Würde er auch einen Monat später beim Weltmeisterschaftslauf auf dem Nürburgring erfolgreich sein? Diesmal reiste die Weltelite der Motorradrennfahrer in die Eifel. Die italienischen Firmen Gilera und MV Agusta setzten ihre besten Werkspiloten auf die überaus schnellen Vierzylinder Kraftpakete. Als Titelverteidiger erschien Geoffrey Duke mit der Gilera. Der Höhepunkt des Rennens: Walter Zeller mit der PS-unterlegenen BMW jagte den Weltmeister Duke, der mit Rekordrunden versuchte, sich von dem Rivalen aus Bayern zu lösen, doch der ließ sich nicht abschütteln! Der Sieger des Weltmeisterschaftslaufs hieß Duke. Zeller aber hatte alle weiteren Vierzylinder-Piloten zu Statisten degradiert. 1956 erkämpfte der Weltklassefahrer aus Hammerau die Vizeweltmeisterschaft (Foto rechts).

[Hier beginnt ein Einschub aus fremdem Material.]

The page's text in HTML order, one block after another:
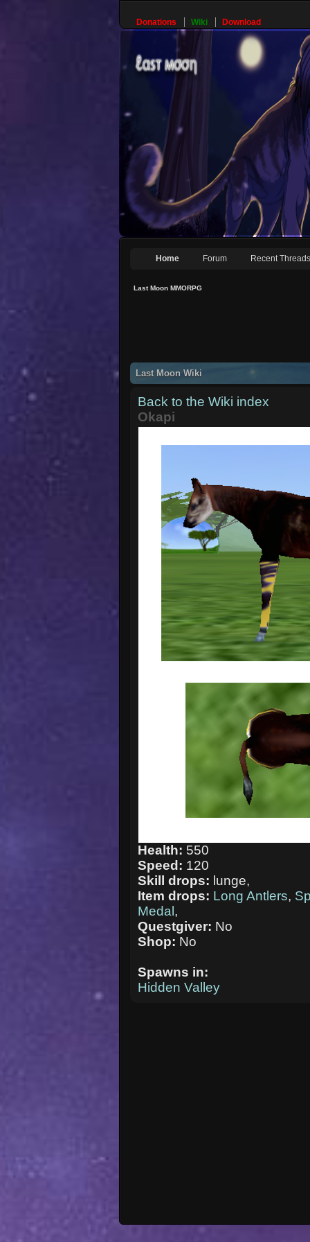
Donations Wiki Download
Home Forum Recent Threads
Last Moon MMORPG
Last Moon Wiki
Back to the Wiki index
Okapi
Health: 550
Speed: 120
Skill drops: lunge,
Item drops: Long Antlers,
Medal,
Questgiver: No
Shop: No
Spawns in:
Hidden Valley
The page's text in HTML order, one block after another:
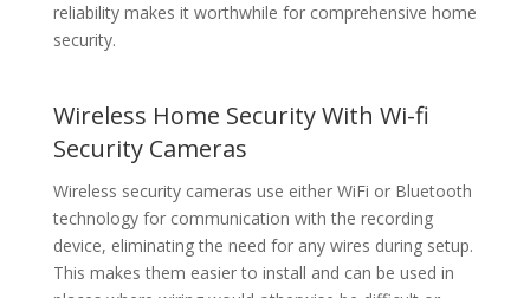
reliability makes it worthwhile for comprehensive home
security.
Wireless Home Security With Wi-fi
Security Cameras
Wireless security cameras use either WiFi or Bluetooth
technology for communication with the recording
device, eliminating the need for any wires during setup.
This makes them easier to install and can be used in
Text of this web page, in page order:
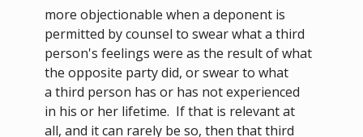
more objectionable when a deponent is
permitted by counsel to swear what a third
person's feelings were as the result of what
the opposite party did, or swear to what
a third person has or has not experienced
in his or her lifetime. If that is relevant at
all, and it can rarely be so, then that third
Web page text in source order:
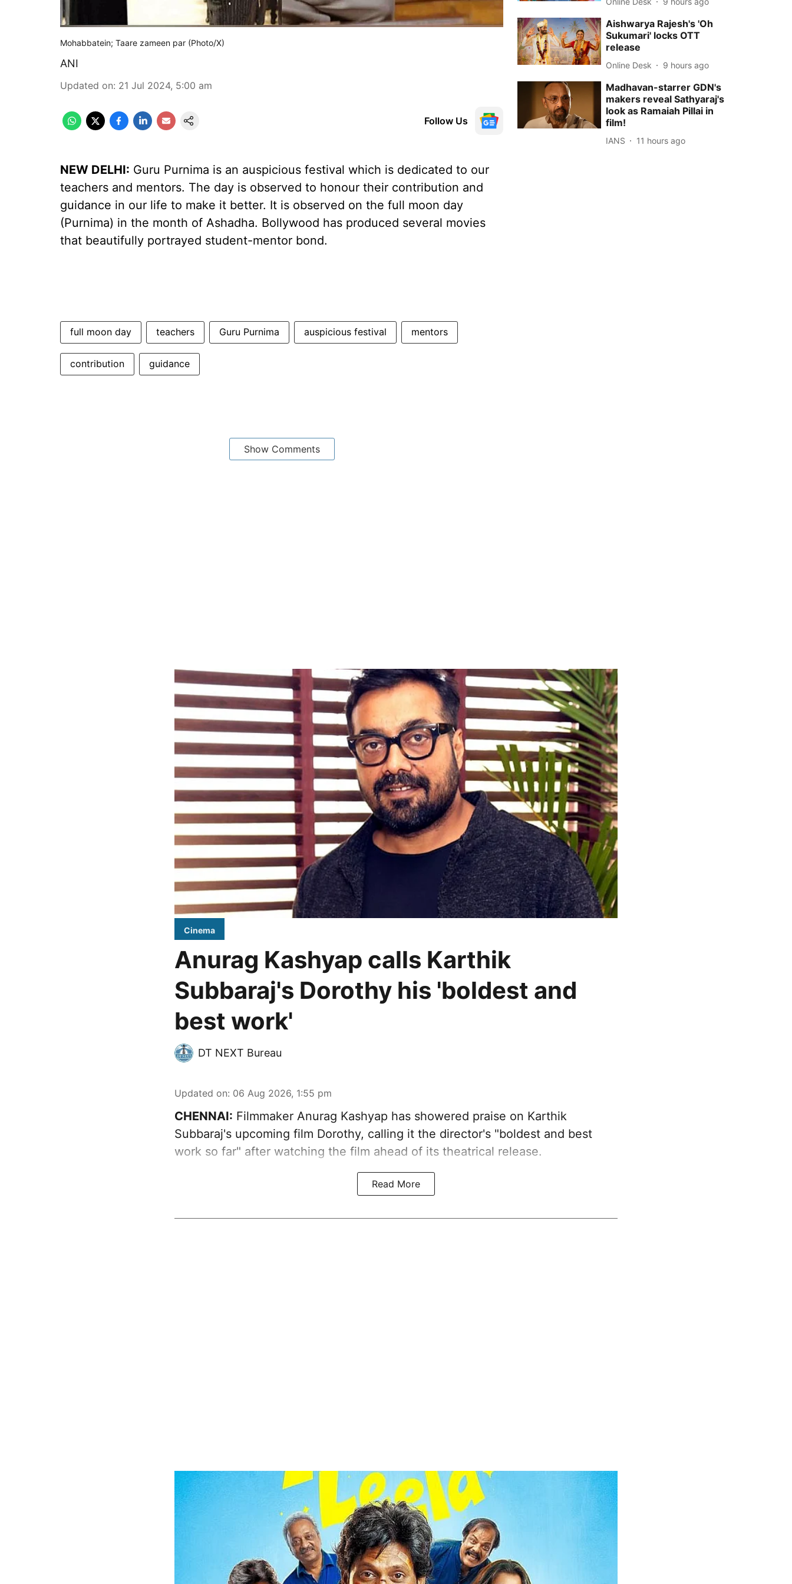
Mohabbatein; Taare zameen par (Photo/X)
ANI
Updated on: 21 Jul 2024, 5:00 am
Follow Us
NEW DELHI: Guru Purnima is an auspicious festival which is dedicated to our
teachers and mentors. The day is observed to honour their contribution and
guidance in our life to make it better. It is observed on the full moon day
(Purnima) in the month of Ashadha. Bollywood has produced several movies
that beautifully portrayed student-mentor bond.
full moon day teachers Guru Purnima auspicious festival mentors
contribution guidance
Show Comments
Aishwarya Rajesh's 'Oh
Sukumari' locks OTT
release
Online Desk 9 hours ago
Madhavan-starrer GDN's
makers reveal Sathyaraj's
look as Ramaiah Pillai in
film!
IANS 11 hours ago
Cinema
Anurag Kashyap calls Karthik
Subbaraj's Dorothy his 'boldest and
best work'
DT NEXT Bureau
Updated on: 06 Aug 2026, 1:55 pm
CHENNAI: Filmmaker Anurag Kashyap has showered praise on Karthik
Subbaraj's upcoming film Dorothy, calling it the director's "boldest and best
work so far" after watching the film ahead of its theatrical release.
Read More

Ein Jahr später musste er aus familiären Gründen den Rennsport aufgeben. Nachdem sich Gilera Ende 1957 vom Grand-Prix-Sport zurückzog, saß auch Geoffrey Duke bei einigen Rennen auf der BMW, doch an den fahrtechnischen Eigenheiten der Maschine mit dem querläufigen Boxermotor fand der sechsmalige Weltmeister keine rechte Freude: Die von ihm und BMW erhofften großen Erfolge blieben aus. Rückblickend kann ich sagen: Es gab, von ein paar „Eintagsfliegen“ abgesehen, nur zwei Rennfahrer, die die 500er Solo BMW hundertprozentig beherrschten; Georg Meier und Walter Zeller.